M. A. Astaburuaga, Ph. Briet, V. Bruneau, C. Fernandez, G. Raikov
Dynamical resonances and SSF singularities for a magnetic
Schroedinger operator
(427K, pdf)
ABSTRACT. We consider the Hamiltonian $H$ of a 3D spinless non-relativistic
quantum particle subject to parallel constant magnetic and
non-constant electric field. The operator $H$ has infinitely many
eigenvalues of infinite multiplicity embedded in its continuous
spectrum. We perturb $H$ by appropriate scalar potentials $V$ and
investigate the transformation of these embedded eigenvalues into
resonances.
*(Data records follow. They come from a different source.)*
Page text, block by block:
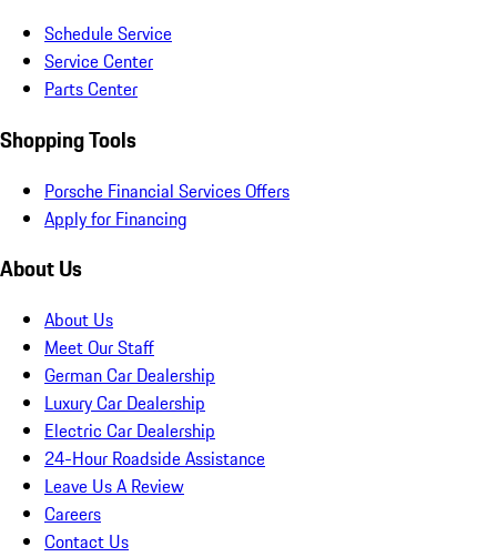
Schedule Service
Service Center
Parts Center
Shopping Tools
Porsche Financial Services Offers
Apply for Financing
About Us
About Us
Meet Our Staff
German Car Dealership
Luxury Car Dealership
Electric Car Dealership
24-Hour Roadside Assistance
Leave Us A Review
Careers
Contact Us
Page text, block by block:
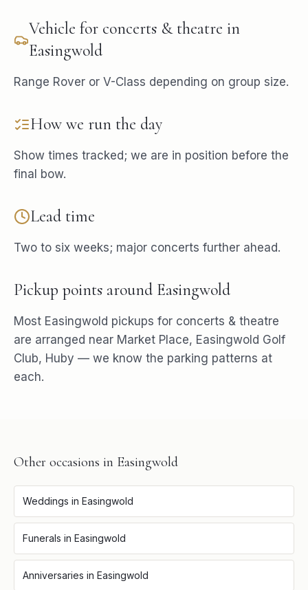
Vehicle for concerts & theatre in
Easingwold
Range Rover or V-Class depending on group size.
How we run the day
Show times tracked; we are in position before the
final bow.
Lead time
Two to six weeks; major concerts further ahead.
Pickup points around Easingwold
Most Easingwold pickups for concerts & theatre
are arranged near Market Place, Easingwold Golf
Club, Huby — we know the parking patterns at
each.
Other occasions in Easingwold
Weddings in Easingwold
Funerals in Easingwold
Anniversaries in Easingwold
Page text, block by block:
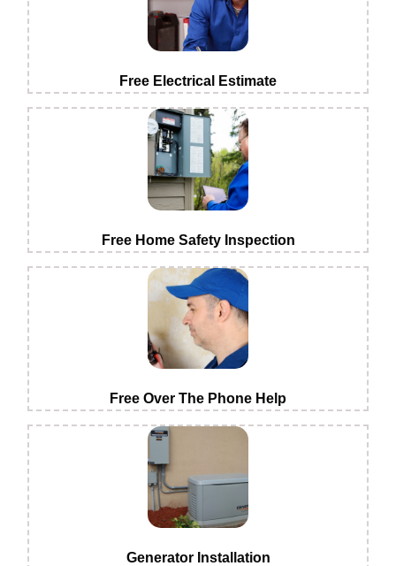
Free Electrical Estimate
Free Home Safety Inspection
Free Over The Phone Help
Generator Installation
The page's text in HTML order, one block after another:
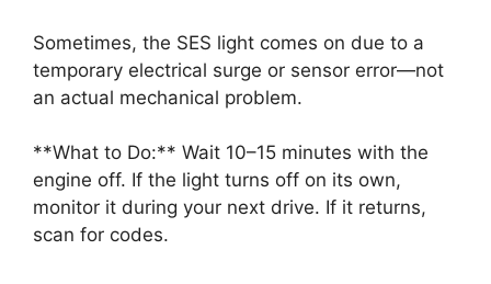
Sometimes, the SES light comes on due to a
temporary electrical surge or sensor error—not
an actual mechanical problem.
**What to Do:** Wait 10–15 minutes with the
engine off. If the light turns off on its own,
monitor it during your next drive. If it returns,
scan for codes.
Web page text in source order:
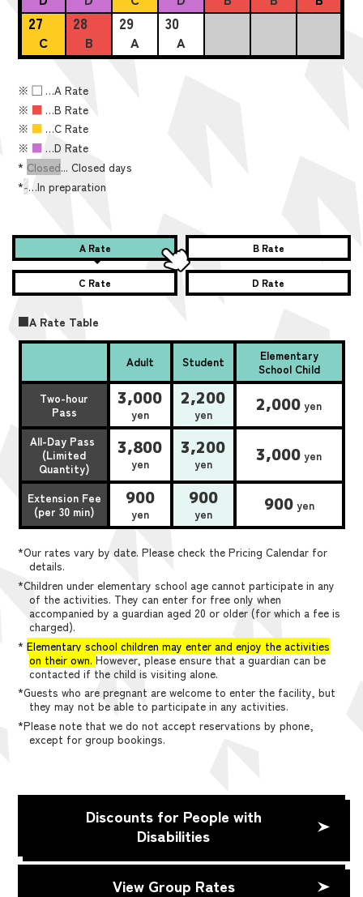
27
C
28
B
29
A
30
A
※■ …A Rate
※ ■ …B Rate
※ ■ …C Rate
※ ■ …D Rate
* Closed... Closed days
*-…In preparation
A Rate B Rate
C Rate D Rate
■A Rate Table
Adult Student
Elementary
School Child
Two-hour
Pass
3,000
yen
2,200
yen 2,000 yen
All-Day Pass
(Limited
Quantity)
3,800
yen
3,200
yen 3,000 yen
Extension Fee
(per 30 min)
900
yen
900
yen 900yen
*Our rates vary by date. Please check the Pricing Calendar for
details.
*Children under elementary school age cannot participate in any
of the activities. They can enter for free only when
accompanied by a guardian aged 20 or older (for which a fee is
charged).
*Elementary school children may enter and enjoy the activities
on their own. However, please ensure that a guardian can be
contacted if the child is visiting alone.
*Guests who are pregnant are welcome to enter the facility, but
they may not be able to participate in any activities.
*Please note that we do not accept reservations by phone,
except for group bookings.
Discounts for People with
Disabilities
View Group Rates

First, we assume that the electric potentials are
dilation-analytic with respect to the variable along the magnetic
field, and obtain an asymptotic expansion of the resonances as the
coupling constant $\varkappa$ of the perturbation tends to zero.
Further, under the assumption that the Fermi Golden Rule holds
true, we deduce estimates for the time evolution of the resonance
states with and without analyticity assumptions; in the second
case we obtain these results as a corollary of suitable Mourre
estimates and a recent article of Cattaneo, Graf and Hunziker
\cite{cgh}. Next, we describe sets of perturbations $V$ for which
the Fermi Golden Rule is valid at each embedded eigenvalue of $H$;
these sets turn out to be dense in various suitable topologies.
Finally, we assume that $V$ decays fast enough at infinity and is
of definite sign, introduce the Krein spectral shift function for
the operator pair $(H+V, H)$, and study its singularities at the
energies which coincide with eigenvalues of infinite multiplicity
of the unperturbed operator $H$.